SMT Dialect
This dialect provides types and operations modeling the SMT (Satisfiability Modulo Theories) operations and datatypes commonly found in SMT-LIB and SMT solvers.
Rationale ¶
This dialect aims to provide a unified interface for expressing SMT problems directly within MLIR, enabling seamless integration with other MLIR dialects and optimization passes. It models the SMT-LIB standard 2.6, but may also include features of commonly used SMT solvers that are not part of the standard. In particular, the IR constructs are designed to enable more interactive communication with the solver (allowing if-statements, etc. to react on solver feedback).
The SMT dialect is motivated by the following advantages over directly printing SMT-LIB or exporting to a solver:
- Reuse MLIR’s infrastructure: passes and pass managers to select different SMT encodings, operation builders and rewrite patterns to build SMT formulae (and hide the solver’s API in a provided lowering pass), common textual format to share rather than dumping the solver’s state, etc.
- No need to add a link-dependency on SMT solvers to CIRCT (just provide the path to the library as an argument to the JIT runner or manually link the produced binary against it).
- Using an SMT dialect as intermediary allows it to be mixed with concrete computations, the debug dialect, etc. This is complicated to achieve and reason about when building the external solver’s state directly.
- Enable easy addition of new backends
- Have a common representation and infrastructure for all SMT related efforts, such that people don’t have to build their own isolated tools.
The dialect follows these design principles:
- Solver-independent: don’t model one particular solver’s API
- Seemless interoperability with other dialects. E.g., to allow using the debug dialect to back-propagate counter examples
- Small surface for errors: try to keep the SMT dialect and its lowerings simple to avoid mistakes, implement optimizations defensively or prove them formally; since higher-level dialects will be lowered through the SMT dialect to construct formal proofs it is essential that this dialect does not introduce bugs
- Interactive: the IR should be designed such that it can be interleaved with operations (from other dialects) that take the current feedback of the solver to steer the execution of further SMT operations. It shouldn’t just model the very rigid SMT-LIB.
- Don’t heavily integrate the dialect itself with CIRCT to make potential upstreaming easy
Dialect Structure ¶
The SMT dialect is structured into multiple “sub-dialects”, one for each of the following theories (this separation is also made clear in the prefix of operation and type names as indicated in parentheses):
- Core boolean logic including quantifiers and solver interaction (
smt.*
) - Bit-vectors (
smt.bv.*
) - Arbitrary-precision integers (
smt.int.*
) - Arrays (
smt.array.*
) - Floating-point numbers (
smt.real.*
)
Several operations in the core part (e.g., quantifiers, equality, etc.) allow operands of any SMT type (including bit-vectors, arrays, etc.).
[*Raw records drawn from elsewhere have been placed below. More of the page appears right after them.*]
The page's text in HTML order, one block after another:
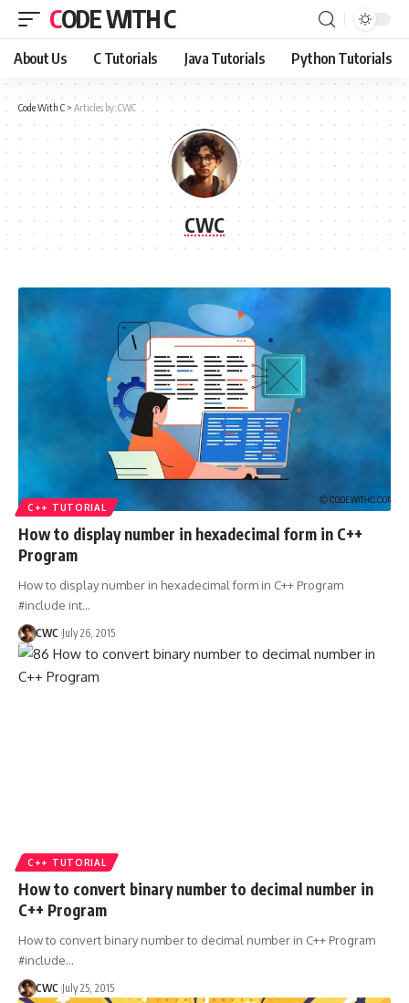
CODE WITH C
About Us C Tutorials Java Tutorials Python Tutorials
Code With C > Articles by: CWC
CWC
C++ TUTORIAL
How to display number in hexadecimal form in C++
Program
How to display number in hexadecimal form in C++ Program
#include int…
CWC July 26, 2015
C++ TUTORIAL
How to convert binary number to decimal number in
C++ Program
How to convert binary number to decimal number in C++ Program
#include…
CWC July 25, 2015
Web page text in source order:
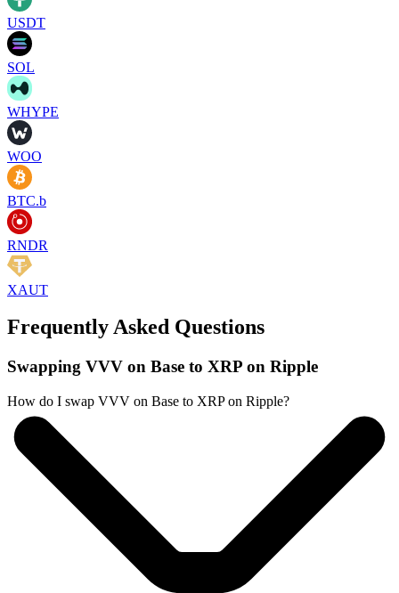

Therefore, all type and attribute declarations are part of the core.
Certain arithmetic, bitwise, and comparison operations exist for multiple theories. For example, there exists an AND operation for booleans and one for bit-vectors, or there exists and ADD operation for integers and bit-vectors. In such cases, each “sub-dialect” defines its own operation specific to its datatypes. This simplifies the operations such that an optimization or conversion pass only using bit-vectors does not have to take care of other potentially supported datatypes.
Optimizations ¶
The primary purpose of the SMT dialect is not to optimize SMT formulae. However, SMT solvers can exhibit significant differences in runtime, even with slight changes in input. Improving solver performance by implementing rewrite patterns that slightly restructure the SMT formulae may be possible.
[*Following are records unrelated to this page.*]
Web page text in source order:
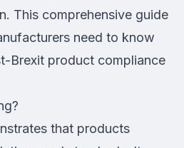
This comprehensive guide
need to know
Brexit product compliance
that products
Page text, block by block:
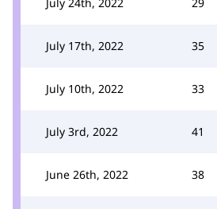
July 17th, 2022 35
July 10th, 2022 33
July 3rd, 2022 41
June 26th, 2022 38

Moreover, SMT solvers may differ in terms of built-in operators. If a solver lacks support for advanced operators, the problem can be simplified before passing it to the solver.
Backends ¶
Having an SMT dialect instead of directly interpreting the IR and building an SMT expression enables multiple different backends to be used in addition to the application of SMT dialect level optimizations that rewrite the formulae for faster and more predictable runtime performance of the solver backend (e.g., Z3).
In the following, we outline the different backend lowerings and their advantages and disadvantages.
LLVM IR ¶
Lowering to LLVM IR that calls the C API of a given SMT solver is practical for a few reasons:
- enables using LLVM JIT or compilation to a standalone binary
- easy to mix with Debug dialect to report back nice counter examples
- allows mixing concrete and symbolic executions (e.g., for dynamic BMC upper bounds, or more dynamic interaction with the solver such as extraction of multiple/all possible models)
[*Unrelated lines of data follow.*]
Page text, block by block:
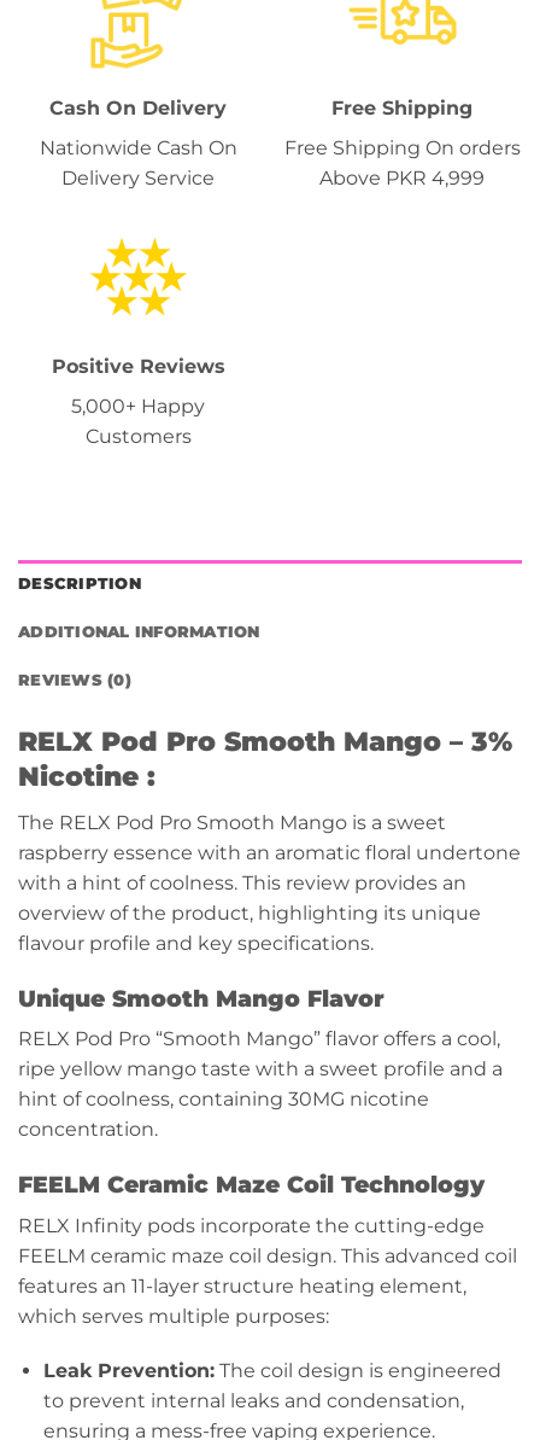
Cash On Delivery
Nationwide Cash On
Delivery Service
Free Shipping
Free Shipping On orders
Above PKR 4,999
Positive Reviews
5,000+ Happy
Customers
DESCRIPTION
ADDITIONAL INFORMATION
REVIEWS (0)
RELX Pod Pro Smooth Mango – 3%
Nicotine :
The RELX Pod Pro Smooth Mango is a sweet
raspberry essence with an aromatic floral undertone
with a hint of coolness. This review provides an
overview of the product, highlighting its unique
flavour profile and key specifications.
Unique Smooth Mango Flavor
RELX Pod Pro “Smooth Mango” flavor offers a cool,
ripe yellow mango taste with a sweet profile and a
hint of coolness, containing 30MG nicotine
concentration.
FEELM Ceramic Maze Coil Technology
RELX Infinity pods incorporate the cutting-edge
FEELM ceramic maze coil design. This advanced coil
features an 11-layer structure heating element,
which serves multiple purposes:
Leak Prevention:The coil design is engineered
to prevent internal leaks and condensation,
ensuring a mess-free vaping experience.

However, it is solver-dependent and more complicated to implement than an SMT-LIB printer.
SMT-LIB ¶
The SMT-LIB format is a standardized format supported by practically all SMT solvers and thus an ideal target to support as many solver backends as possible. However,
- this format is quite static and does not allow easy interaction with the solver, in particular, it is not easily possible to make future asserts dependent on current solver outputs,
- providing good counter-examples to the user would mean parsing the textual model output of the solver and mapping it to an CIRCT-internal datastructure.
- it is impossible to mix symbolic and concrete executions, as well as debug constructs (see Debug Dialect).
- it is impossible to just use the LLVM JIT compiler to directly get a result, but instead the external solver has to be called directly, either by adding a compile-time dependency, or using a shell call.
C/C++ ¶
A C/C++ exporter that produces code which calls the C/C++ API of a given solver could allow for easier debugging and allows to support solvers without C API without the restrictions of SMT-LIB. However, this means the JIT compilation flow would not be available.
Handling counter-examples ¶
SMT solvers check formulae for satisfiability. Typically, there are three kinds of output a solver may give:
- Satisfiable: In this case a model (counter-example) can be provided by the solver. However, it may not be feasible to evaluate/interpret this model for a given SMT constant to get a constant value. This is, in particular, the case when the SMT encoding contains quantifiers which can lead to the model containing quantifiers as well. Solvers (e.g., Z3) usually don’t evaluate quantifiers in models (even if they are closed). If constants can be evaluated, a counter example can be provided and back-propagated to the source-code, e.g., using the debug dialect.
- Unsatisfiable: formal verification problems are typically encoded such that this output indicates correctness; a proof can be provided by the solver, but is often not needed
- Unknown: there can be various reasons why the result is unknown; a common one is the use of symbolic functions to represent operators and encode, e.g., a LEC problem as a rewrite task of patterns of function applications. This is a frequent application and the unknown result is just treated like a satisfiable result without counter example.
Non-Goals ¶
- The SMT Dialect does not aim to include any operations or types that model verification constructs not specific to SMT, i.e., things that could also be lowered to other kind of verification systems such as inductive theorem provers (e.g., Lean4).